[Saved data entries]
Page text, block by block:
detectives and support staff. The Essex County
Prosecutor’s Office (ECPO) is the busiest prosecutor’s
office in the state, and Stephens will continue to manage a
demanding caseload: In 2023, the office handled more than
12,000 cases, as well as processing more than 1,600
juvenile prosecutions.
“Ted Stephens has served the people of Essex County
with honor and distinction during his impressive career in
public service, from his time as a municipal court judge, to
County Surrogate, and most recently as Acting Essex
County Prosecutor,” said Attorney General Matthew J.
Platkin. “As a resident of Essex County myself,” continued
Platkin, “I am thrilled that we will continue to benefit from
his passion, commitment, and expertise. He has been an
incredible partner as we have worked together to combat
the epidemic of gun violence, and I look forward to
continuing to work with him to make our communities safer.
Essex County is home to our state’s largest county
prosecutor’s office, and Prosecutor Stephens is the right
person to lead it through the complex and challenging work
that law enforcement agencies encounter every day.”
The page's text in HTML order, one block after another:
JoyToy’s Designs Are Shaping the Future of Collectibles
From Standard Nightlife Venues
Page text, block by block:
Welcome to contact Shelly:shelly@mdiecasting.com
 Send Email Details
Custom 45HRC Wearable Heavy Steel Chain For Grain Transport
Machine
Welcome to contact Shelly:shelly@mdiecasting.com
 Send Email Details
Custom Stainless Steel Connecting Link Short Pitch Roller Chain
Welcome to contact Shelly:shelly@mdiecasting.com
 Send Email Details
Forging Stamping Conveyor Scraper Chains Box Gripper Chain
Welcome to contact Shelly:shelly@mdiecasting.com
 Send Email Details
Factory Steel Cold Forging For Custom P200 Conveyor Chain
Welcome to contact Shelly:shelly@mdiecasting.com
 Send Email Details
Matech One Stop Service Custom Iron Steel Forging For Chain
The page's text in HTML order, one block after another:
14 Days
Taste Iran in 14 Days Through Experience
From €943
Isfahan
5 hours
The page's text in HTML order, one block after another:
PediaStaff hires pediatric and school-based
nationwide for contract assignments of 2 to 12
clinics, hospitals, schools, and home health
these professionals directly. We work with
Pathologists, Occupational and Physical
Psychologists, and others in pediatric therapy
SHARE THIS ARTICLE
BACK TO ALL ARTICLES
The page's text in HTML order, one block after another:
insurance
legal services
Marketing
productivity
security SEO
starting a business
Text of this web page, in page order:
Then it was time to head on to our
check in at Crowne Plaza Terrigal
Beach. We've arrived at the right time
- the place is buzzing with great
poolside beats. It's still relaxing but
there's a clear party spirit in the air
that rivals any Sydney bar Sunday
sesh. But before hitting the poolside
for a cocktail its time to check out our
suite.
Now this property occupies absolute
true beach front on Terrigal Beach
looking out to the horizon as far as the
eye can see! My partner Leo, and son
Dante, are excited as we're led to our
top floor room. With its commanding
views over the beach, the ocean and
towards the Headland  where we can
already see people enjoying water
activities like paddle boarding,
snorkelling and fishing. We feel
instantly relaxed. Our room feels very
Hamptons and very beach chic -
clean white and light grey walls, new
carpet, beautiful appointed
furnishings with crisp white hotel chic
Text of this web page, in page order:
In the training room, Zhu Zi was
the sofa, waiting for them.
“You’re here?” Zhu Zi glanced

To do >>
From the records above, extract every line exactly as it stands.

Expected answer >>
Page text, block by block:
detectives and support staff. The Essex County
Prosecutor’s Office (ECPO) is the busiest prosecutor’s
office in the state, and Stephens will continue to manage a
demanding caseload: In 2023, the office handled more than
12,000 cases, as well as processing more than 1,600
juvenile prosecutions.
“Ted Stephens has served the people of Essex County
with honor and distinction during his impressive career in
public service, from his time as a municipal court judge, to
County Surrogate, and most recently as Acting Essex
County Prosecutor,” said Attorney General Matthew J.
Platkin. “As a resident of Essex County myself,” continued
Platkin, “I am thrilled that we will continue to benefit from
his passion, commitment, and expertise. He has been an
incredible partner as we have worked together to combat
the epidemic of gun violence, and I look forward to
continuing to work with him to make our communities safer.
Essex County is home to our state’s largest county
prosecutor’s office, and Prosecutor Stephens is the right
person to lead it through the complex and challenging work
that law enforcement agencies encounter every day.”
The page's text in HTML order, one block after another:
JoyToy’s Designs Are Shaping the Future of Collectibles
From Standard Nightlife Venues
Page text, block by block:
Welcome to contact Shelly:shelly@mdiecasting.com
 Send Email Details
Custom 45HRC Wearable Heavy Steel Chain For Grain Transport
Machine
Welcome to contact Shelly:shelly@mdiecasting.com
 Send Email Details
Custom Stainless Steel Connecting Link Short Pitch Roller Chain
Welcome to contact Shelly:shelly@mdiecasting.com
 Send Email Details
Forging Stamping Conveyor Scraper Chains Box Gripper Chain
Welcome to contact Shelly:shelly@mdiecasting.com
 Send Email Details
Factory Steel Cold Forging For Custom P200 Conveyor Chain
Welcome to contact Shelly:shelly@mdiecasting.com
 Send Email Details
Matech One Stop Service Custom Iron Steel Forging For Chain
The page's text in HTML order, one block after another:
14 Days
Taste Iran in 14 Days Through Experience
From €943
Isfahan
5 hours
The page's text in HTML order, one block after another:
PediaStaff hires pediatric and school-based
nationwide for contract assignments of 2 to 12
clinics, hospitals, schools, and home health
these professionals directly. We work with
Pathologists, Occupational and Physical
Psychologists, and others in pediatric therapy
SHARE THIS ARTICLE
BACK TO ALL ARTICLES
The page's text in HTML order, one block after another:
insurance
legal services
Marketing
productivity
security SEO
starting a business
Text of this web page, in page order:
Then it was time to head on to our
check in at Crowne Plaza Terrigal
Beach. We've arrived at the right time
- the place is buzzing with great
poolside beats. It's still relaxing but
there's a clear party spirit in the air
that rivals any Sydney bar Sunday
sesh. But before hitting the poolside
for a cocktail its time to check out our
suite.
Now this property occupies absolute
true beach front on Terrigal Beach
looking out to the horizon as far as the
eye can see! My partner Leo, and son
Dante, are excited as we're led to our
top floor room. With its commanding
views over the beach, the ocean and
towards the Headland  where we can
already see people enjoying water
activities like paddle boarding,
snorkelling and fishing. We feel
instantly relaxed. Our room feels very
Hamptons and very beach chic -
clean white and light grey walls, new
carpet, beautiful appointed
furnishings with crisp white hotel chic
Text of this web page, in page order:
In the training room, Zhu Zi was
the sofa, waiting for them.
“You’re here?” Zhu Zi glanced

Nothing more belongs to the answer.